3.5_杜山の今後と詩織の現在
――そろそろ潮時、かな。
事後の気怠い余韻のまま、脱いだシャツを引っ掛け、女を背にしてベッドサイドに置いたペットボトルの水を一口飲む。
普段から水分調整するせいで、オフの日でもちびちび飲むのがすっかり習慣になってしまった。
こういう時は今でも水よりタバコな気分だけど、もう吸えない。
匂いがついたまま彼らの側に立つことは決して許されないから。
入社後、完全にタバコはやめたし、匂いがつくと仕事に支障が出るので、そんな場所も女も避けるようになった。
「ねぇ朝陽。やっぱり私達付き合わない? あなたみたいな人、好きよ、私」
いつの間に起きたのか、女も同じように気怠い雰囲気にシーツをかき寄せて、僕に媚びるような視線を向ける。
困るんだよね。
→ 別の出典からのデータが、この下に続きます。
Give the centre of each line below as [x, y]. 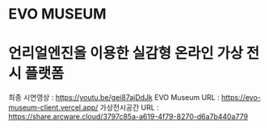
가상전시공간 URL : [129, 108]
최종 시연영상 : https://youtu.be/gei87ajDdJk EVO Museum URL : [114, 98]
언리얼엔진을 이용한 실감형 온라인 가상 [126, 54]
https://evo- [241, 98]
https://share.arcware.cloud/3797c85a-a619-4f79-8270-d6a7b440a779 [128, 117]
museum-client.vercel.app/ [53, 108]
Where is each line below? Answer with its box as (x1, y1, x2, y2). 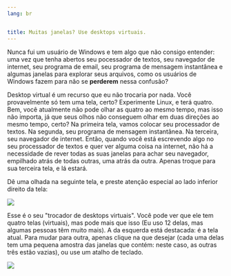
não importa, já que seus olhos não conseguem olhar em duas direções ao (7, 112, 219, 121)
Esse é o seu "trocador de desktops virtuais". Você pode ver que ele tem (7, 211, 214, 219)
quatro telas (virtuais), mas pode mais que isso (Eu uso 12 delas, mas (7, 219, 203, 227)
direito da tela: (7, 185, 48, 193)
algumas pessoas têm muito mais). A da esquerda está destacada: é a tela (7, 226, 219, 234)
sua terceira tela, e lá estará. (7, 164, 88, 172)
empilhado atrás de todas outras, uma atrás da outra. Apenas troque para (7, 156, 216, 165)
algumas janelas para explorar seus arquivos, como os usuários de (7, 70, 197, 78)
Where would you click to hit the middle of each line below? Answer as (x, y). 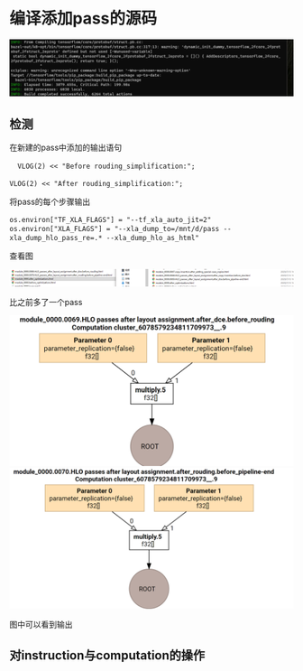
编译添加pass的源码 (83, 19)
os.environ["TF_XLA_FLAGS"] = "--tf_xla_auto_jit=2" (110, 220)
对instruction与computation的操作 (107, 656)
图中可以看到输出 (41, 624)
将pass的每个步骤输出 (50, 202)
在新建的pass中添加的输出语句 (66, 148)
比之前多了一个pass (46, 302)
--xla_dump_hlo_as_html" (153, 238)
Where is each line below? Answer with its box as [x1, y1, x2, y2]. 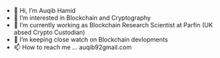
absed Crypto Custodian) [13, 28, 86, 36]
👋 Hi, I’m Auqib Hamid [13, 7, 76, 14]
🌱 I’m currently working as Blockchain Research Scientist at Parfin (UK [13, 21, 213, 29]
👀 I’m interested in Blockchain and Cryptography [13, 14, 151, 22]
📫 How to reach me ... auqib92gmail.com [13, 43, 132, 51]
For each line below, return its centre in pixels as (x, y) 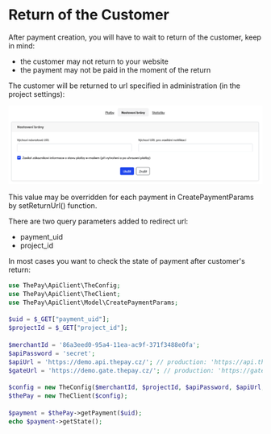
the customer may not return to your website (94, 61)
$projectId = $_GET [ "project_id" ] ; (68, 328)
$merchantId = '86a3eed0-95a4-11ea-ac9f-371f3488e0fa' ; (104, 345)
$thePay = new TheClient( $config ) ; (68, 396)
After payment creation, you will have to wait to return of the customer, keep (135, 37)
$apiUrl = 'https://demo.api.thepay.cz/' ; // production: (108, 362)
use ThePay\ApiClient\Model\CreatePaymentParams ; (94, 303)
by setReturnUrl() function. (53, 205)
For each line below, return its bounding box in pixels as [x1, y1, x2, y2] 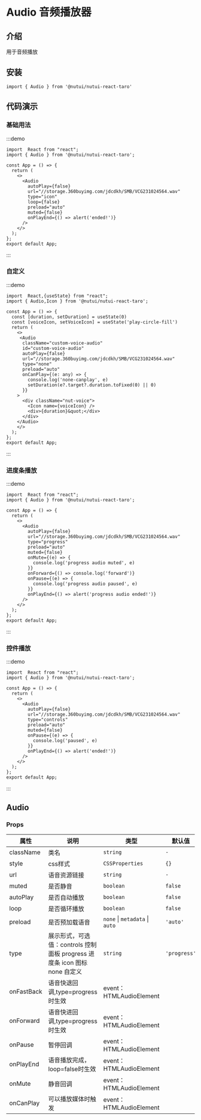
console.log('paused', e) [32, 738, 98, 744]
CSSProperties [103, 860, 144, 867]
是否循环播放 [48, 905, 85, 913]
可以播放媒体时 [48, 1095, 91, 1103]
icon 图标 [62, 959, 88, 967]
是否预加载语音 [48, 918, 91, 927]
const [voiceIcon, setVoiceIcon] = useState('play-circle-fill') [11, 319, 178, 325]
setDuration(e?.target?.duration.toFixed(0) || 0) [28, 382, 157, 388]
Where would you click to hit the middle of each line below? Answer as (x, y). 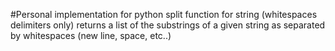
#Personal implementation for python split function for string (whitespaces (164, 14)
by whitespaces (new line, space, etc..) (91, 35)
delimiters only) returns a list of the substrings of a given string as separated (168, 25)
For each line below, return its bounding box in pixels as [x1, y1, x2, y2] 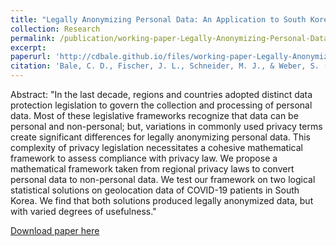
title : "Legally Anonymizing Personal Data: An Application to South [10, 14, 307, 25]
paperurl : [10, 52, 52, 62]
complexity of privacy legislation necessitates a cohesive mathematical [10, 142, 303, 153]
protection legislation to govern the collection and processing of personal [10, 99, 313, 111]
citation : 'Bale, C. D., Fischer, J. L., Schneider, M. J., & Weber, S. [10, 61, 320, 71]
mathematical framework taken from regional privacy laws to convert [10, 163, 295, 175]
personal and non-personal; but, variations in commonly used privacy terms [10, 121, 323, 132]
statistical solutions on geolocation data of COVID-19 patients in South [10, 184, 300, 196]
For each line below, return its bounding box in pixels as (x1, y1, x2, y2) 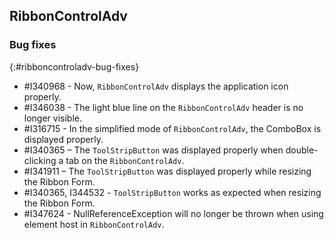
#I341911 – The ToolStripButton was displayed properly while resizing (23, 165, 312, 177)
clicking (23, 154, 57, 166)
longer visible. (23, 112, 83, 124)
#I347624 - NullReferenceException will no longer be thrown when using (23, 207, 324, 219)
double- (285, 144, 319, 156)
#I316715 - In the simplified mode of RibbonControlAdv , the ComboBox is (23, 122, 322, 134)
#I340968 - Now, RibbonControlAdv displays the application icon (23, 80, 289, 92)
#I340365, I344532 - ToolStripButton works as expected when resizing (23, 186, 322, 198)
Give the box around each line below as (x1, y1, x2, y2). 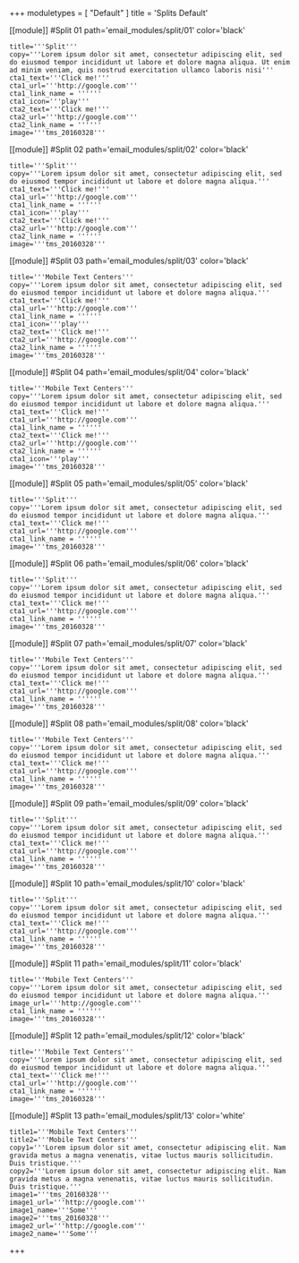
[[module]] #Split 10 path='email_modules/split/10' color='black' (9, 878, 246, 889)
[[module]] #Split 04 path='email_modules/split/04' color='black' (9, 367, 249, 377)
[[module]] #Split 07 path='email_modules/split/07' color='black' (9, 638, 248, 648)
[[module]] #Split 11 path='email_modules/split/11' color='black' (9, 958, 242, 969)
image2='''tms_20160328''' (9, 1214, 110, 1223)
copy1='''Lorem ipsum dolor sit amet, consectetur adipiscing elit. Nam (9, 1143, 286, 1152)
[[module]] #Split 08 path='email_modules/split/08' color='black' (9, 718, 249, 729)
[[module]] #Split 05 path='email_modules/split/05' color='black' (9, 478, 249, 489)

たった二回寝ただけで、僕の彼女ヅラって。
仕事と私、どっちが大事とか聞いてくる女なんて、今の僕には邪魔くさいだけ。
身体を貸してくれる女ならいくらでもいる。
やっぱり次、探そっと。
「悪い。僕、そういうの嫌いなんだ。付き合いたければ別な奴探して。じゃあね」
引っかけていたシャツのボタンを止め終えて立ち上がり、部屋を出た。
朝7時のロビーは静かなもので、客はあまりいなかった。
フロントで部屋代を清算してホテルを出ると、歩道は朝の通勤客で込み合い始めていた。
いったん部屋に帰って少し寝ようかな、と駐車場から出してもらった車に乗り込むと、スマホがメッセージを着信で震えた。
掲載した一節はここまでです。